それについて、「自分にとってどこまでが必要なもので、どこからが必要でないのか、そのラインなのですが、それは自分が「乱れていない、クリアな状態」でいるときに、感覚的に「わかる」」という指摘もとても大事な点だなあと思います。

「成長しないこと」は「変化しないこと」「つまらない」とどこかで結びついている」という指摘も、多くの人が感じていることを明瞭にしてくれたものだと思いました。「定常経済」は、経済の規模は成長しませんが、活発な経済活動が行われ、新しい企業や事業が展開し、古い企業や事業は消えていき、絶えず変化していきます。「定常」というと、静的・不動のイメージがありますが、「規模が成長しなくても、変化はあり、つまらなくない」というイメージにどう変えていけるかも考えていく必要があるなあと思いました。
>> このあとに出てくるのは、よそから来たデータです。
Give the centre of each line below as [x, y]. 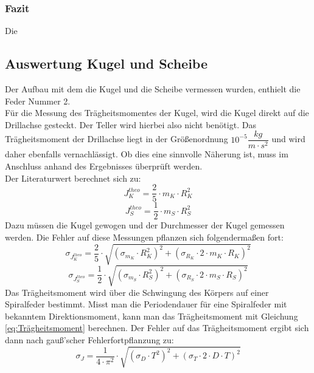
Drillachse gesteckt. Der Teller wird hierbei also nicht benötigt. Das [131, 124]
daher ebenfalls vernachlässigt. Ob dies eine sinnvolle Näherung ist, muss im [147, 154]
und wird [288, 139]
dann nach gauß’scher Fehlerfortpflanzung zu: [89, 340]
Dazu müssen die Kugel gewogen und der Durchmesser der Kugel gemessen [145, 225]
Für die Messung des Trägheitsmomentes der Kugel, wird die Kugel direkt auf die [157, 113]
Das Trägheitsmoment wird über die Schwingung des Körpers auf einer [137, 292]
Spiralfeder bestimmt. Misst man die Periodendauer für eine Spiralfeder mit [146, 304]
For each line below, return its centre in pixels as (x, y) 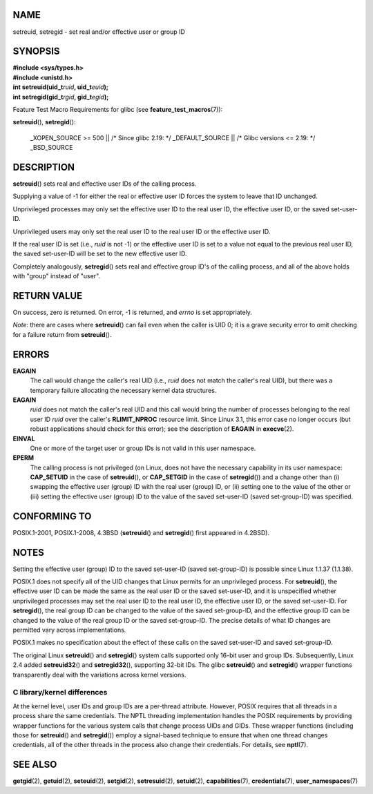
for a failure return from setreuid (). (62, 334)
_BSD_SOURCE (51, 148)
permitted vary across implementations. (69, 630)
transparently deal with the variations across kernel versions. (99, 675)
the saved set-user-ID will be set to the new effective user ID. (100, 254)
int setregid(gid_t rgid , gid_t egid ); (61, 97)
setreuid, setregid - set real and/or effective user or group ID (99, 32)
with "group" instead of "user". (56, 276)

「日本がこれまで経済成長を続ける中で失ったものがあるとしたら何でしょうか」という問いに対して、「逆でないか。"すべてを見ている神さまがいて、自分はその自然の一部なんだ"という感性を"失った"から、"経済成長第一を続けてきた"のでは」という指摘にはうなりました。たしかに、いろいろな意味での箍(たが)を失ったから、さまざまな限界や本当に大事なものを度外視しての経済成長に走っている、とも言えるのでしょう。

「自分が自分と人生に納得することが幸せの第一歩」「持続可能とは、エネルギーを消費するのでなく、エネルギーを循環させること。幸せを個人の範囲で独り占めせず、どんどん周りに波及させ人を助けていくことは循環のひとつ」など、大事なことをたくさん考えさせてもらいました。